小山田搔搔耳朵:“但是田中说如果有人想追他,他就马上跳下来。”
“田中到底想做什么啊?!”日比野愕然地说,“事到如今,爬上监视塔还有什么意义?而且是在这样乌漆抹黑的晚上。”
“所以我很伤脑筋啊。田中不断往上爬,这样下去的话,不知道会发生什么事。”
“总之,就连你这个警察也束手无策了吧?”
“是啊。”小山田爽快地承认。他原本就不是那种爱慕虚荣、逞强好胜的人吧。
围观民众也扯开了嗓子,大声呼喊田中。我心想,他们在期待什么呢?他们希望田中爬下来,还是摔下来呢?我摇摇头。至少从他们脸上的表情,看不出等着看别人发生不幸的恶意。别再胡乱猜测了,毕竟这里不是我住的城市。
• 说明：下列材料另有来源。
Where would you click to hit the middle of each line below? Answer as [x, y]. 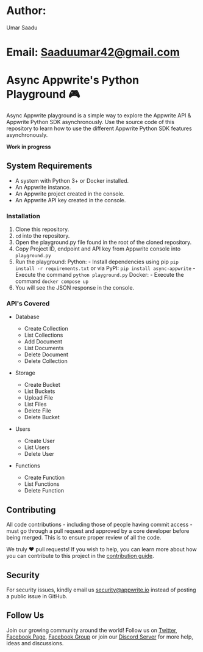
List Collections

小山田看着我。我总觉得他会当场骂我“你就是凶手”,因而保持了警戒。
“果然没错。”他说。
“什么果然没错?”
“我之前说过船的事吧?”
“嗯,”我点点头,“把海上漂流的木头误认成落难者搭的船吗?”
日比野正想插嘴问,小山田却不理他:“眼前的情况就跟那个一样,你不觉得吗?我们被困在这座岛上。”
“而且是从好几百年以前开始。”
“即使是下意识,这里的人还是会想知道外面的世界。”
“是啊。”
他接下来抛出的话对我造成了莫大的冲击。
“那个叫优午的稻草人会不会从一开始就不存在?说不定只是我们深信不疑罢了。”
“也就是说……”
“这只是群众心理。”他说道。
我太惊讶了,听到这句话差点晕倒,因为这可能就是真相。
关于UFO,我也曾经听过类似的说法。那么多人目击UFO,却没有发现任何实体的证据,然而集体的心理作用,使得人们认为真的“看得见”。
小山田接着说:“稻草人会不会只是一根埋在田里的木头呢?”
岛上的居民将木头误认为稻草人,就像集体受到催眠一样,大家深信“稻草人会说话”。
因为大家渴望得知外来的资讯,所有人基于共通的欲望看到了相同的幻象。
这不是不可能。
那么,为什么那个幻象现在会消失呢?答案很简单,因为我来了,曾根川也来了,由于岛外的人进入了这个团体,共通的心理瓦解了。有没有这种可能?优午的头不是不见了,而是从一开始就不存在。“会说话的稻草人”只是单纯的心理现象。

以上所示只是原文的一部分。